* [Task objective] Instruction for the entries below: return the part that opens with the line containing "class Group extends" and closes with the line containing "-h --help (85, 417, 147, 435)", exactly, and no pictures.

* [Stored records]
[Start of Attachment]
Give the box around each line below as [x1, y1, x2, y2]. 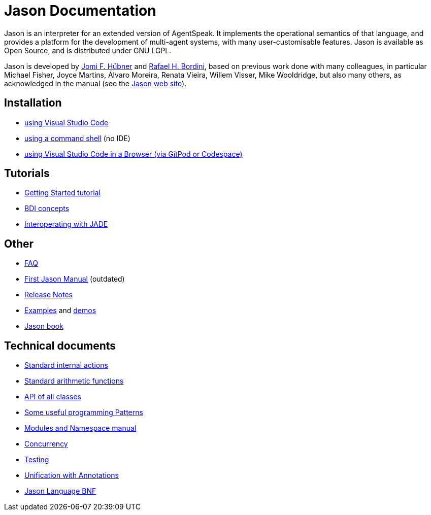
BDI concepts [24, 204, 70, 213]
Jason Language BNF [24, 487, 96, 496]
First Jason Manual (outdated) [24, 274, 125, 284]
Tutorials [4, 167, 50, 180]
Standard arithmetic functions [24, 376, 124, 386]
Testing [24, 455, 49, 464]
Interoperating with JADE [24, 220, 108, 229]
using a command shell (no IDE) [24, 133, 130, 143]
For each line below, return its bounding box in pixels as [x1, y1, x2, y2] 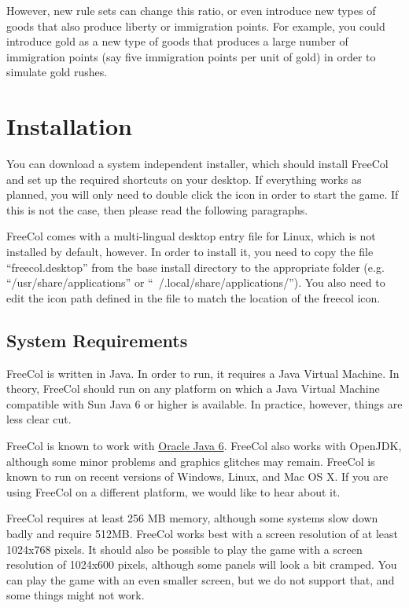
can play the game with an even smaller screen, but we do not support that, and [6, 571, 395, 588]
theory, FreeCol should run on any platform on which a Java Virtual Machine [6, 380, 380, 397]
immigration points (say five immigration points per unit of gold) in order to [6, 48, 376, 64]
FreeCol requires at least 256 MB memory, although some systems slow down [6, 510, 378, 526]
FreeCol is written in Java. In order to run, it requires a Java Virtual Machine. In [6, 364, 400, 381]
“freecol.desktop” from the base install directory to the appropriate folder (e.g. [6, 258, 385, 275]
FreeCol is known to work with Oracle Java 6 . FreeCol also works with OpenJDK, [6, 438, 402, 454]
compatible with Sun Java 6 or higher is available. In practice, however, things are [6, 395, 403, 412]
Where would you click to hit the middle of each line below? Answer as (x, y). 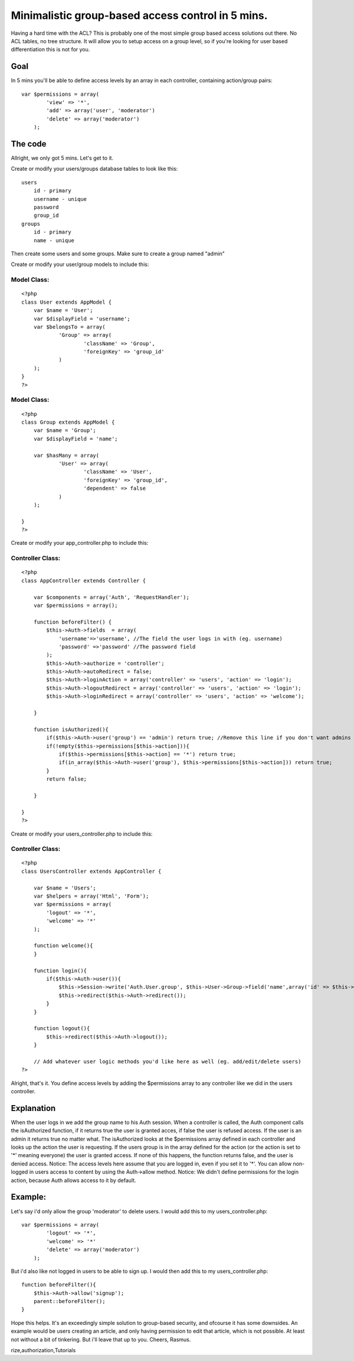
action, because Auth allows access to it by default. (73, 1180)
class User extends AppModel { (67, 302)
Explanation (33, 1108)
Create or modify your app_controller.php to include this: (80, 543)
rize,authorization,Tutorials (43, 1350)
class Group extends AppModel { (68, 422)
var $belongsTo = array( (69, 327)
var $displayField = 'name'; (76, 438)
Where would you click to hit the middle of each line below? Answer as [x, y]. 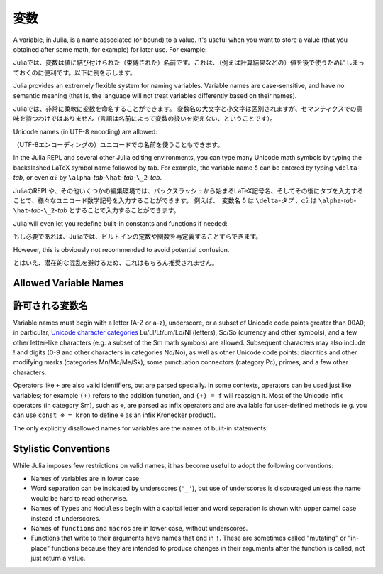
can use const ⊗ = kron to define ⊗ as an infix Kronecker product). [115, 415]
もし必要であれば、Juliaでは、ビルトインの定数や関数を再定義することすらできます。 [138, 237]
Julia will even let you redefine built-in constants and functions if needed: [120, 223]
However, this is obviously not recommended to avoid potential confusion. [121, 249]
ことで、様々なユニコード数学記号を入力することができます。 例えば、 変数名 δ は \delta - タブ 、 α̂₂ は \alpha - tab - [185, 201]
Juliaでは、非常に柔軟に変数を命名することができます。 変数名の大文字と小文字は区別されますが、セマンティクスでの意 [188, 108]
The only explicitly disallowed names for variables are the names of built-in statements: [141, 428]
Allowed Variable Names [68, 283]
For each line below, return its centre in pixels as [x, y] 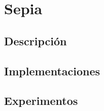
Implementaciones [52, 71]
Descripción [36, 40]
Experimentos [41, 101]
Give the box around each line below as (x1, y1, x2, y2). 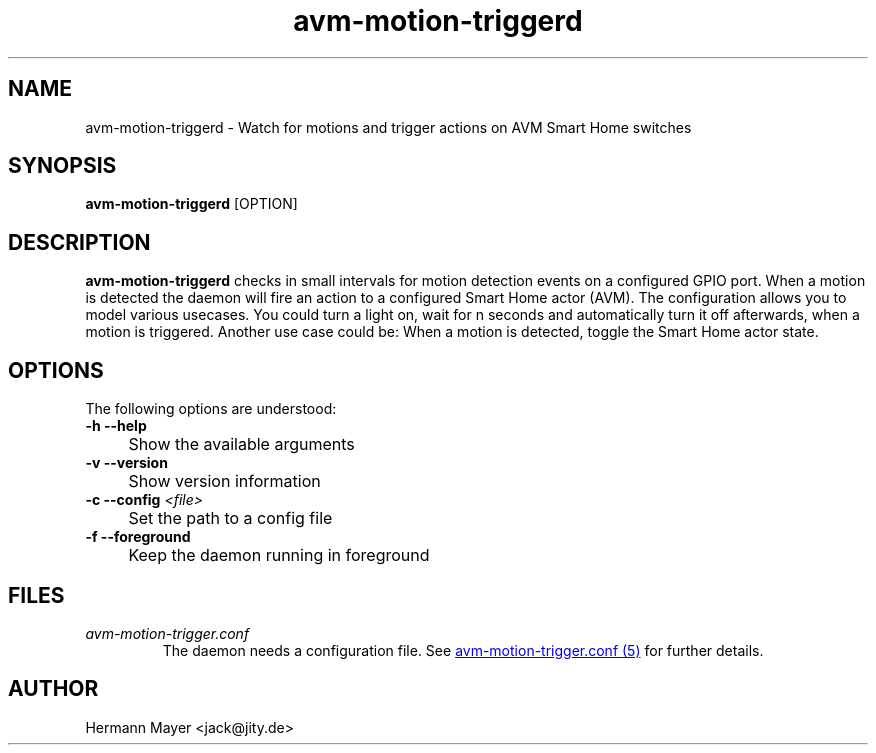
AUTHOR (8, 676, 99, 702)
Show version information (128, 471, 321, 492)
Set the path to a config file (128, 508, 333, 529)
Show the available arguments (128, 434, 355, 455)
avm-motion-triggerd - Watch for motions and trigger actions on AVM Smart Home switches (85, 118, 692, 136)
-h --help (85, 417, 147, 435)
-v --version (85, 454, 168, 472)
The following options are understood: (85, 400, 337, 418)
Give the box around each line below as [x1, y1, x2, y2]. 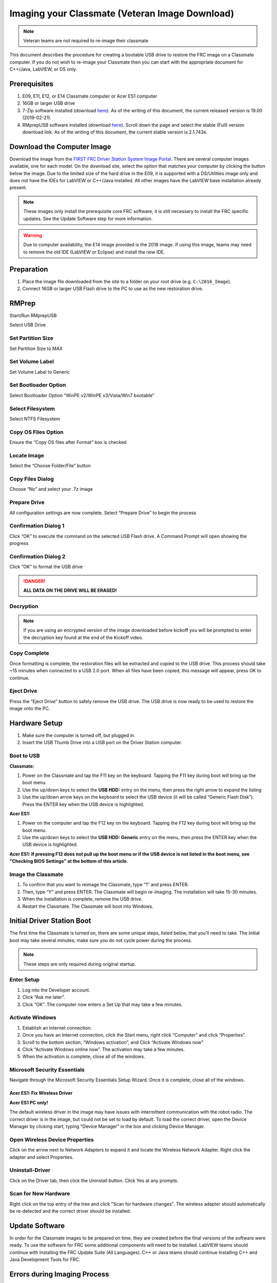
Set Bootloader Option [9, 381, 66, 388]
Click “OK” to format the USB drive [9, 563, 83, 570]
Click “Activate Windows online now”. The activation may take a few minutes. [22, 1046, 185, 1052]
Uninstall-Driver [9, 1167, 51, 1174]
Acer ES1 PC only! [9, 1099, 48, 1105]
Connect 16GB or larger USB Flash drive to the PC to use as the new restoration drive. [22, 285, 204, 292]
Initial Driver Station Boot [9, 917, 92, 925]
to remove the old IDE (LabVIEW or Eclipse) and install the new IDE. [23, 249, 165, 255]
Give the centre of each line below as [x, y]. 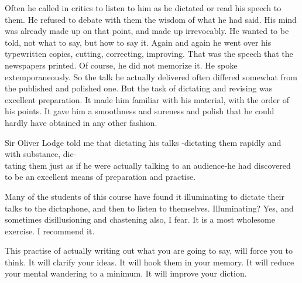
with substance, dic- [41, 154]
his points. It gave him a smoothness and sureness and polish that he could [140, 111]
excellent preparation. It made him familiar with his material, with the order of [147, 99]
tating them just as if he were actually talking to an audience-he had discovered [148, 165]
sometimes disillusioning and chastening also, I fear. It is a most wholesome [140, 219]
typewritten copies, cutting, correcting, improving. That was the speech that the [149, 54]
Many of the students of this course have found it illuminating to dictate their [145, 196]
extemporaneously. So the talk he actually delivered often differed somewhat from [151, 76]
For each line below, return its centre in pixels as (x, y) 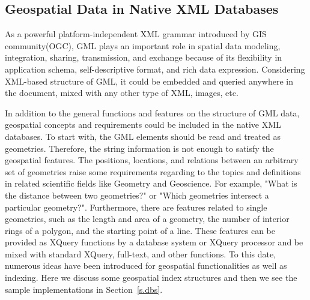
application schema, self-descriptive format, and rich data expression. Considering (155, 69)
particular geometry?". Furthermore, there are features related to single (136, 207)
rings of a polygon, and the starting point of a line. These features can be (140, 230)
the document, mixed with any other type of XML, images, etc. (122, 93)
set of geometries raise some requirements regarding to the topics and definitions (153, 171)
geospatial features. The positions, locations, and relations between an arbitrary (152, 160)
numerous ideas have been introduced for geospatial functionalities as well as (146, 265)
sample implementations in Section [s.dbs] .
[End of Attachment]
* [Answer space]
class Group extends AppModel { (68, 422)
var $belongsTo = array( (69, 327)
var $displayField = 'name'; (76, 438)
Where would you click to hit the middle of each line below? Answer as [x, y]. 
can use const ⊗ = kron to define ⊗ as an infix Kronecker product). [115, 415]
もし必要であれば、Juliaでは、ビルトインの定数や関数を再定義することすらできます。 [138, 237]
Julia will even let you redefine built-in constants and functions if needed: [120, 223]
However, this is obviously not recommended to avoid potential confusion. [121, 249]
ことで、様々なユニコード数学記号を入力することができます。 例えば、 変数名 δ は \delta - タブ 、 α̂₂ は \alpha - tab - [185, 201]
Juliaでは、非常に柔軟に変数を命名することができます。 変数名の大文字と小文字は区別されますが、セマンティクスでの意 [188, 108]
The only explicitly disallowed names for variables are the names of built-in statements: [141, 428]
Allowed Variable Names [68, 283]
For each line below, return its centre in pixels as [x, y] 
Implementaciones [52, 71]
Descripción [36, 40]
Experimentos [41, 101]
Give the box around each line below as (x1, y1, x2, y2). 
AUTHOR (8, 676, 99, 702)
Show version information (128, 471, 321, 492)
Set the path to a config file (128, 508, 333, 529)
Show the available arguments (128, 434, 355, 455)
avm-motion-triggerd - Watch for motions and trigger actions on AVM Smart Home switches (85, 118, 692, 136)
-h --help (85, 417, 147, 435)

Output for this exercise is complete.